Table 3. Parallel regression ANCOVA model results

From Table 3 with lake2= 0, phosphorus levels in West Lake can be estimated using the equation:

West Lake:

Phosphorus = 441.9217+3.711402(wdepth)+1.7733186(sedepth)-73.50805(do) (1).

From Table 3 with lake2=1, phosphorus levels in Railroad Lake can also be measured with the equation:

Railroad Lake:

Phosphorus = 963.05802+3.711403(wdepth)+1.7733186(sedepth)-73.50805(do) (2).

Notice the slopes for water depth, sediment depth, and dissolved oxygen are all the same and only the intercept changes between the lakes. This is due to the choice of the parallel regression ANCOVA model.

Using the regression equation for West Lake, (1), we can also predict a value of phosphorus by selecting approximate values for the independent variables. Using the mean, or average, for all the independent variables in each respective lake (see Table 4) we will approximate phosphorus in West Lake and Railroad Lake by using (1) and (2).

West Lake / Railroad Lake
wdepth / 82.5 / 94.8
sedepth / 51.0 / 45.1
do / 3.8 / 10.4

Table 4. Mean value of independent variables for each lake.

West Lake using (1) and Table 4:

Phosphorus = 441.9217+3.711402(82.5)+1.7733186(51)-73.50805(3.8)

Phosphorus=559.221

Railroad Lake using (2) and Table 4:

Phosphorus = 963.05802+3.711403(94.8)+1.7733186(45.1)-73.50805(10.4)

Phosphorus =628.645

When the mean for water depth, sediment depth, and dissolved oxygen are used the predicted phosphorus level in West Lake is 559.221 mg/L and the predicted phosphorus level in Railroad Lake equals 628.645 mg/L. The two equations, (1) and (2), can be used to predict phosphorus levels for any other reasonable values of interest.

  1. DISCRIMINANT ANALYSIS FOR THE TWO LAKES

The goal of a discriminate analysis is to determine if the collection of all variables are different from West Lake compared to Railroad Lake during the 2002 summer. The analysis was performed in S-Plus using phosphorus, water depth, sediment depth, and dissolved oxygen. The first two discriminate functions were plotted against each other and a clear division between West Lake and Railroad Lake is visible (see Figure 7). Thus, the collection of all four variables is different from West Lake to Railroad Lake.
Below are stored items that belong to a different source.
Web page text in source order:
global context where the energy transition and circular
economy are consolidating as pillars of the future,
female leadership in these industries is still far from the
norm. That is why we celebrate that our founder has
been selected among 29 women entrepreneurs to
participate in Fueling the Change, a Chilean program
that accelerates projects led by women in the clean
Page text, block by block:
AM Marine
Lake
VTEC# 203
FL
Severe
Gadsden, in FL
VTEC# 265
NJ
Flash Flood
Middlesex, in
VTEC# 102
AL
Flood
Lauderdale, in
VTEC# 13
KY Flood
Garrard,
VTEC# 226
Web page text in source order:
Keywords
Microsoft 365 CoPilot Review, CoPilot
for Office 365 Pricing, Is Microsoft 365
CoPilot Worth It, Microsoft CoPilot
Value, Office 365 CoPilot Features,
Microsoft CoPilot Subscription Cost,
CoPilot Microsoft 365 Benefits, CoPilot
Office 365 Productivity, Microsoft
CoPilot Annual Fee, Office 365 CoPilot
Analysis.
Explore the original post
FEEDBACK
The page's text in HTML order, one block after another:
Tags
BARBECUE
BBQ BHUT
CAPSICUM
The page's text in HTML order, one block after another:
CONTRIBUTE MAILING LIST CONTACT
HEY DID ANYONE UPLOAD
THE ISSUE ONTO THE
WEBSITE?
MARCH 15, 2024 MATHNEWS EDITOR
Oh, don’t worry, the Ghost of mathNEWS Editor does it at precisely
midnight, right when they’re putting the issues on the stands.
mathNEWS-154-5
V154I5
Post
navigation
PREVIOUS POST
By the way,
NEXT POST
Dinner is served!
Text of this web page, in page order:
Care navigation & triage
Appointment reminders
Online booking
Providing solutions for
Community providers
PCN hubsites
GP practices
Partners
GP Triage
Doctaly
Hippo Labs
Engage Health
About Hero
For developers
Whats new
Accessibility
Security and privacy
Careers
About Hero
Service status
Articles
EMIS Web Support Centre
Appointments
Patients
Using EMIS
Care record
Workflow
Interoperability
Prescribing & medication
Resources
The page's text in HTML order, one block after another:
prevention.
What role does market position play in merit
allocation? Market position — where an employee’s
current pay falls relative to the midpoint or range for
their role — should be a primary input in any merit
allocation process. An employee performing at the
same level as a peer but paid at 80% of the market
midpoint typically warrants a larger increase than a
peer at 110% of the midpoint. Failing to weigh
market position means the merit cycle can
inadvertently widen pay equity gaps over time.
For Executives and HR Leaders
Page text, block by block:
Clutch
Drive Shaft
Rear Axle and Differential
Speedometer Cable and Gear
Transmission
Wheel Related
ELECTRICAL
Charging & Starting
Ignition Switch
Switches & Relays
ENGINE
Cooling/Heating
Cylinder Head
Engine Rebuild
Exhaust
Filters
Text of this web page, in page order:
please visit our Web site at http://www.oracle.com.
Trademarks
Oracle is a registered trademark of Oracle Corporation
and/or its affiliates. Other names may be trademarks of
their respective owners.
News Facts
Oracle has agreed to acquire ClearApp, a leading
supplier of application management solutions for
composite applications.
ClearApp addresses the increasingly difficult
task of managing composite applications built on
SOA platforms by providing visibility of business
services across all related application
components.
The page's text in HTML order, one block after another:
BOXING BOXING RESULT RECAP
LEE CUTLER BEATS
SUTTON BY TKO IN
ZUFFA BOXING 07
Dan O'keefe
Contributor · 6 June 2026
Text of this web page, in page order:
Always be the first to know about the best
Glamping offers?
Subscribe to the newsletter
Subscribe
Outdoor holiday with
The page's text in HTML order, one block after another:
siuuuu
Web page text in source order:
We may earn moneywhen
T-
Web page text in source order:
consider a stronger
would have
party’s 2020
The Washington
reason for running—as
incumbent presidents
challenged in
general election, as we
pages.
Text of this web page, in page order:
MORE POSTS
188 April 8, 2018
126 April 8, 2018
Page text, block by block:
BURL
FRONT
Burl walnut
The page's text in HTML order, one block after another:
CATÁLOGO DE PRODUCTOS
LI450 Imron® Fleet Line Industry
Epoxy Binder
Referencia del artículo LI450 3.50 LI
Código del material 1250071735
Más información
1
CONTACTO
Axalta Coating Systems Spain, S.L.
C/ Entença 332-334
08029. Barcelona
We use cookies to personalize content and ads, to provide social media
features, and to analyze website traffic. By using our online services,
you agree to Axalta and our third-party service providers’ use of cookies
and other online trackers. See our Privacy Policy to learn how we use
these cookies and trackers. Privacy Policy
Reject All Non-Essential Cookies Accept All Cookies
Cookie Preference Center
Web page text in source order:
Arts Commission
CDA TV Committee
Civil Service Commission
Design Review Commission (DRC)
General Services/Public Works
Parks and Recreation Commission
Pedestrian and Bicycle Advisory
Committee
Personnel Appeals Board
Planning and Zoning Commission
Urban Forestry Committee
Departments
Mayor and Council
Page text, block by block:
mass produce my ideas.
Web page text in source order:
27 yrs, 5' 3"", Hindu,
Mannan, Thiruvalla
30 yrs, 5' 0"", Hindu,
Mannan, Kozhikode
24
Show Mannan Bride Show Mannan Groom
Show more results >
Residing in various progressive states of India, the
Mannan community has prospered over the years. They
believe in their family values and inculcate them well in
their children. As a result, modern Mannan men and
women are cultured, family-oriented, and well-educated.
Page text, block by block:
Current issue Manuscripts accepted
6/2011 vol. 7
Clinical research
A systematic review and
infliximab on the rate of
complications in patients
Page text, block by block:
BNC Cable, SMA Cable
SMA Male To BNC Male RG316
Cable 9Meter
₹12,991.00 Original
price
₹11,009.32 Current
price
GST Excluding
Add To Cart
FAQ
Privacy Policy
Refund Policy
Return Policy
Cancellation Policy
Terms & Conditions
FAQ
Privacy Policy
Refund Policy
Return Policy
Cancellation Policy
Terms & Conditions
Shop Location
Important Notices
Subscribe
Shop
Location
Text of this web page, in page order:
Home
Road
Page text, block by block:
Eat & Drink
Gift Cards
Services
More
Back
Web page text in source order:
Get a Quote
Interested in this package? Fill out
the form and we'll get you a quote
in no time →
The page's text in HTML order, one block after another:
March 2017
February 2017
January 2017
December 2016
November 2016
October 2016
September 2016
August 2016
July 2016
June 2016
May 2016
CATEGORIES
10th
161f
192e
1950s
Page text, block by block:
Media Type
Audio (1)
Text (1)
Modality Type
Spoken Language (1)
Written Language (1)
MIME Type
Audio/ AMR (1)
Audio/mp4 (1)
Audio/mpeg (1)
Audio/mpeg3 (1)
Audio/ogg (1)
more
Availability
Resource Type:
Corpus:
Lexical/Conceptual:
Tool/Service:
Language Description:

Figure 7. Discriminate functions using variables: water depth, sediment depth, dissolved oxygen, and phosphorus: W =West Lake, R =Railroad Lake.

5. REFERENCES

Carlson, E. and Ecker, M.D. (2002). "A Statistical Examination of Water Quality in Two Iowa Lakes". American Journal of Undergraduate Research 1(2). pp 31-45.

Oelmann, A. and Ecker, M.D. (2002). "A Statistical Examination of Sediment Phosphorus from Silver Lake and Lake Casey in 2002". Technical Report, Department of Mathematics, University of Northern Iowa.